Schlöndorffs "Diplomatie"

Vor siebzig Jahren, am 25. August 1944, haben die Alliierten Paris aus der Nazi-Herrschaft und der Besetzung durch die Wehrmacht befreit. Mit dieser Eroberung von Paris konnte die Durchführung des Befehls von Adolf Hitler zur Zerstörung der französischen Hauptstadt gerade noch verhindert werden. Der deutsche Regisseur Volker Schlöndorff komprimiert in seinem neuen Film "Diplomatie" die Entscheidung über Paris in einer einzigen Nacht und im Schlagabtausch zwischen zwei Männern.

Morgenjournal, 25.8.2014

Dietrich von Choltitz ist der Wehrmachtbefehlshaber von Groß-Paris. Als die Nazis die Stadt nicht mehr halten können, befiehlt Hitler deren völlige Zerstörung. Vor allem die Wahrzeichen der Stadt wie Eiffelturm, Notre Dame, Louvre und Oper sollen in Schutt und Asche gelegt werden.

Hochrangige Nazis wurden im Kino schon auf die unterschiedlichste Weise dargestellt, man denke nur an Christoph Waltz und seine Verkörperung eines SS-Mannes als sadistischen Schöngeist im Tarantino-Film "Inglourious Basterds". Das Drehbuch zu "Diplomatie" basiert auf dem gleichnamigen Bühnenstück des Franzosen Cyril Gély. Regisseur Volker Schlöndorff hatte aber seine Einwände gegen die französische Version eines Nazi-Generals:

"Der Autor Cyril Gély hat – wie die meisten Franzone - eine etwas romantische Vorstellung von einem deutschen Offizier. Auf der einen Seite sind das die "boche" und die Feinde und die ganz schrecklichen und dann gibt es, eben durch Ernst Jünger verkörpert, die Vorstellung des noblen deutschen Offiziers, der kunstbeflissen ist. Diese romantische Ansicht hat mir schon immer zutiefst missfallen."

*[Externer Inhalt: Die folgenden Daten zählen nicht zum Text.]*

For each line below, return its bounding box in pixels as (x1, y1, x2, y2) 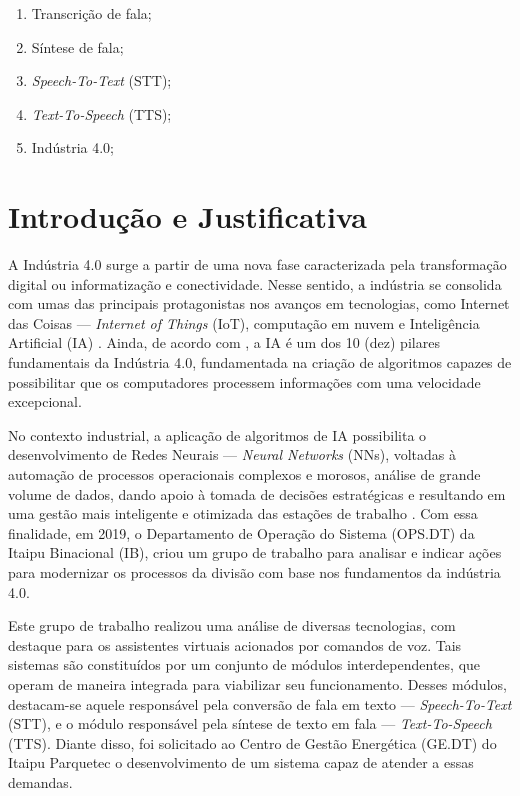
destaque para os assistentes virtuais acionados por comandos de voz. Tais (8, 634, 462, 655)
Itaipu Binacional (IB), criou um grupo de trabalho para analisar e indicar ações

Neben Dietrich von Choltitz ist der schwedische Generalkonsul Raoul Nordling die zweite historisch verbürgte Figur im Film. Belegt ist, dass Nordling als Vertreter des neutralen Schweden einen Gefangenenaustausch mit den Nazis verhandelt hat. In "Diplomatie" schleicht er sich nachts ins Nazi-Hauptquartier und versucht den deutschen General davon abzuhalten, Paris dem Erdboden gleich zu machen.

Der Film basiert nicht nur auf einem Bühnenstück, Regisseur Volker Schlöndorff greift mit den beiden Franzosen Niels Arestrup und André Dussollier auch auf die beiden Schauspieler zurück, die von Choltitz und Nordling schon im Theater gespielt haben. Für die Inszenierung bedeutete das eine eigene Herausforderung: "Auch wenn etwas 300 Mal gespielt worden ist, muss man für den Film nicht nur einen anderen Ton finden, sondern man muss auch wieder proben, um als Regisseur eine Verunsicherung herzustellen. Die Schauspieler dürfen nicht genau wissen, was sie da spielen", so Schlöndorff.

Das Kino hat dem Theater voraus, dass es in schwelgerischen Bildern Paris zeigen kann, und das nutzt Volker Schlöndorff auch weidlich aus. Nach knapp neunzig hochspannenden Filmminuten, in denen das Schicksal von Paris in einem psychologischen Schlagabtausch entschieden wird, taucht man auch gerne ein in die Hochglanzpanoramen der gerade noch geretteten französischen Metropole.